What you have to do: Starting at the first line of the data, print every line up to and including the one with "Give the centre", but no pictures.

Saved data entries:
#####

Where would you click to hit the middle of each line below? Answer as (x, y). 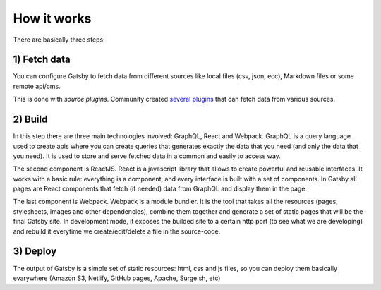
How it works (52, 18)
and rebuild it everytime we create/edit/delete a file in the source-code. (117, 231)
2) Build (30, 120)
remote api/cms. (37, 86)
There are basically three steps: (59, 40)
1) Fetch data (42, 60)
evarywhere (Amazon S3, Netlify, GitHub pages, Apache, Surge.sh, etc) (117, 278)
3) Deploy (35, 252)
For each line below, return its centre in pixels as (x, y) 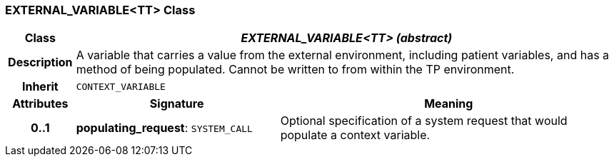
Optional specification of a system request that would (424, 121)
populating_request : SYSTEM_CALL (164, 128)
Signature (177, 104)
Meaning (449, 104)
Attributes (40, 104)
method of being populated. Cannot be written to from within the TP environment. (295, 70)
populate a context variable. (355, 135)
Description (40, 62)
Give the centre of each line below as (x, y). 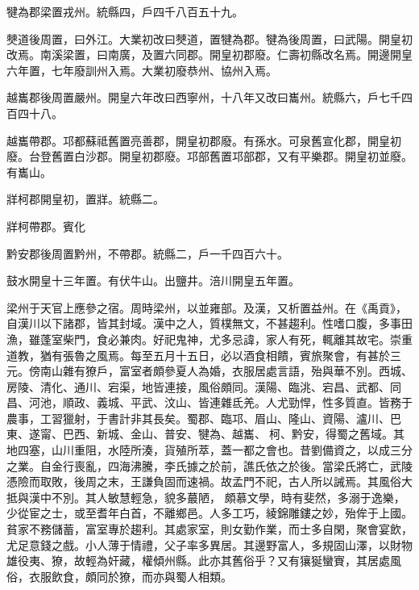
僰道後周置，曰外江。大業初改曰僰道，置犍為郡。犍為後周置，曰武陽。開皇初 (209, 38)
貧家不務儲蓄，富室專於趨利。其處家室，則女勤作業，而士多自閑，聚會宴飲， (209, 529)
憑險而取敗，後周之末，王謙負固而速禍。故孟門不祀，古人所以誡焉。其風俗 (204, 481)
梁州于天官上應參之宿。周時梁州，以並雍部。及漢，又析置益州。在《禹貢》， (207, 307)
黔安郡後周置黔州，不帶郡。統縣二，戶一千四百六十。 (147, 253)
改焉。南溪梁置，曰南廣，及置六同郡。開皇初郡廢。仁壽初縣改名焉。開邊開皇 (209, 54)
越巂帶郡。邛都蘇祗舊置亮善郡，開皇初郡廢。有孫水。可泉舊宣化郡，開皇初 (204, 140)
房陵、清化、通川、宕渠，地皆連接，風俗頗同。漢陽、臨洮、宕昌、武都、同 (204, 386)
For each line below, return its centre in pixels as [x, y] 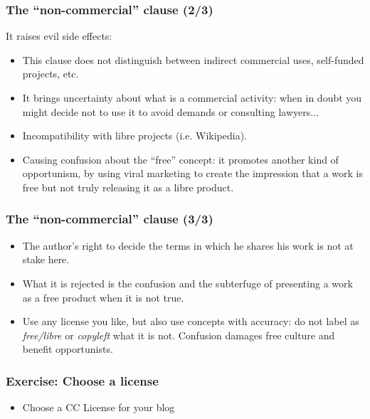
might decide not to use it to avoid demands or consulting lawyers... [170, 111]
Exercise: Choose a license [82, 380]
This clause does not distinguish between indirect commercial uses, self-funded [193, 59]
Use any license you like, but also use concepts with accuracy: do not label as [191, 321]
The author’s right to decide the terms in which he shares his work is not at [188, 245]
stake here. [46, 259]
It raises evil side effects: [59, 36]
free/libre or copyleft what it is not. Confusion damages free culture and [179, 335]
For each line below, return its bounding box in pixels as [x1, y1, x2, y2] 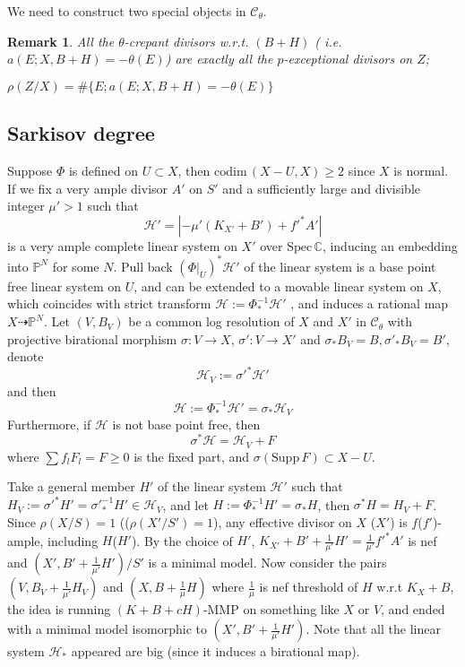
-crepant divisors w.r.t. [124, 31, 249, 50]
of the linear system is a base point [244, 256, 436, 275]
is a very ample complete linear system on [7, 236, 237, 255]
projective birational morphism [7, 329, 177, 348]
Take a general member [7, 477, 135, 496]
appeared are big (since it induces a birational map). [71, 642, 360, 661]
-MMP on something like [202, 600, 340, 619]
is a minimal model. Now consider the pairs [148, 553, 387, 572]

#####

Exercise output:
Where would you click to hit the middle of each line below? Answer as (x, y). 
How it works (52, 18)
and rebuild it everytime we create/edit/delete a file in the source-code. (117, 231)
2) Build (30, 120)
remote api/cms. (37, 86)
There are basically three steps: (59, 40)
1) Fetch data (42, 60)
evarywhere (Amazon S3, Netlify, GitHub pages, Apache, Surge.sh, etc) (117, 278)
3) Deploy (35, 252)
For each line below, return its centre in pixels as (x, y) 
Optional specification of a system request that would (424, 121)
populating_request : SYSTEM_CALL (164, 128)
Signature (177, 104)
Meaning (449, 104)
Attributes (40, 104)
method of being populated. Cannot be written to from within the TP environment. (295, 70)
populate a context variable. (355, 135)
Description (40, 62)
Give the centre of each line below as (x, y). 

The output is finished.